Holders of approximately 22% of the shares of Bob Evans Common Stock outstanding immediately prior to the Effective Time have made demands for appraisal. Post has not determined at this time whether any such demands satisfy the requirements of Delaware law for perfecting appraisal rights. Appraisal Shares were not converted into the right to receive the Merger Consideration. Holders of Appraisal Shares will be entitled to only such rights as are granted under Delaware law. As of the Effective Time, Appraisal Shares are no longer outstanding and were automatically canceled and ceased to exist, and the holders thereof ceased to have any rights with respect thereto other than the right to receive the fair value of such Appraisal Shares to the extent afforded by Delaware law; provided that if any such holder has failed or hereafter fails to properly perfect, or if such holder effectively waives or withdraws or otherwise loses, such holder’s right to appraisal under Delaware law, or if a court of competent jurisdiction determines that such holder is not entitled to the relief provided by Delaware law, then the right of such holder to be paid the fair value of such Appraisal Shares will cease and each such Appraisal Share will be deemed to have been converted as of the Effective Time into, and to have become exchangeable solely for, the right to receive the Merger Consideration, without interest thereon.
The aggregate Merger Consideration payable by Post in connection with the Merger is approximately $1.5 billion (assuming amounts payable with respect to Appraisal Shares also would be $77.00 per share). Post also paid approximately $200 million to retire certain debt and other obligations of Bob Evans.

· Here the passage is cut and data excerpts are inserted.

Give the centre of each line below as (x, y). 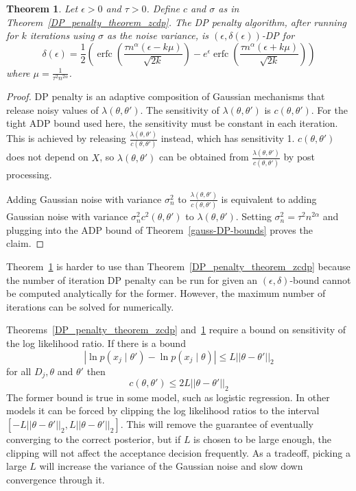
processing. (29, 174)
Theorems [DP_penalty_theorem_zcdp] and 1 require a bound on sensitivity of (176, 330)
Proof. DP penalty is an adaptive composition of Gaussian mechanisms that (166, 96)
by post (299, 157)
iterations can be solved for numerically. (90, 306)
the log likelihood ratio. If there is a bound (96, 343)
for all (19, 371)
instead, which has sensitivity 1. (228, 138)
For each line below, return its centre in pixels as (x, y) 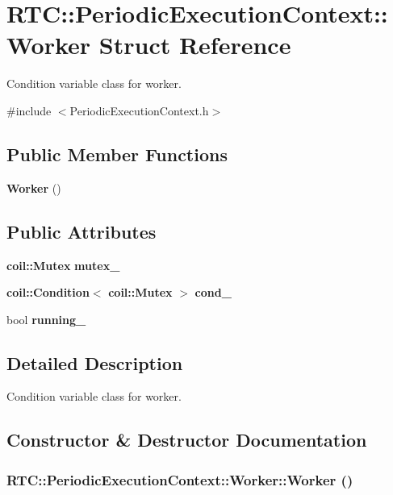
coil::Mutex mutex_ (63, 265)
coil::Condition (48, 292)
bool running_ (46, 319)
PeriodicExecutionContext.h (139, 110)
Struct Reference (195, 45)
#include (29, 110)
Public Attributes (82, 231)
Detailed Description (95, 362)
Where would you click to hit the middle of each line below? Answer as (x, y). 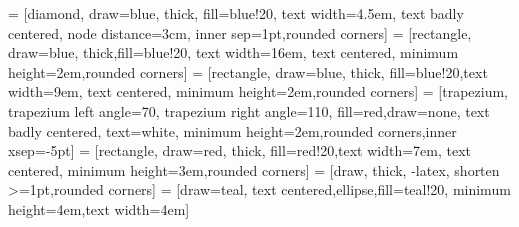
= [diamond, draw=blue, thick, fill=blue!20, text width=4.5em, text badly (236, 13)
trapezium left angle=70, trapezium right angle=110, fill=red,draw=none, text (249, 110)
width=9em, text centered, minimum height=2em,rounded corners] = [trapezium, (258, 91)
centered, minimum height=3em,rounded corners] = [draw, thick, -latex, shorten (254, 169)
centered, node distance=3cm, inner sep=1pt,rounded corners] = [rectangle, (240, 32)
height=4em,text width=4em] (99, 208)
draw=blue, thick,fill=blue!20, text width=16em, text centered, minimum (233, 52)
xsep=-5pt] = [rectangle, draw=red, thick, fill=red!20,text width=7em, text (240, 150)
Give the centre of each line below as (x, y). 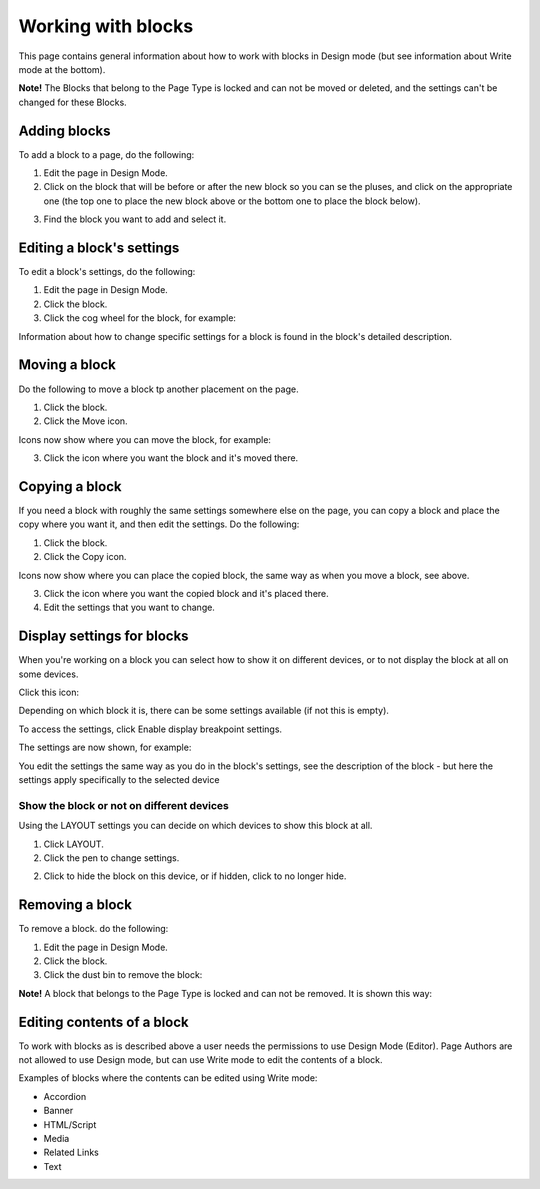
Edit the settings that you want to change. (129, 607)
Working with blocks (106, 26)
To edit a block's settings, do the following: (107, 272)
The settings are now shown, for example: (105, 747)
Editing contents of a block (103, 1021)
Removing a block (75, 905)
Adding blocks (64, 130)
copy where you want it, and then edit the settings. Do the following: (159, 524)

A copy of the Merger Agreement was filed as Exhibit 2.1 to the Form 8-K filed by Post with the Securities and Exchange Commission on September 19, 2017 and is incorporated herein by reference. The foregoing description of the Merger Agreement is qualified in its entirety by reference to the Merger Agreement.
Item 9.01.Financial Statements and Exhibits.
(a) Financial Statements of Businesses Acquired
Post intends to file the financial statements relating to the acquisition described in Item 2.01 above under cover of Form 8-K/A no later than 71 calendar days after the date this Current Report on Form 8-K was required to be filed.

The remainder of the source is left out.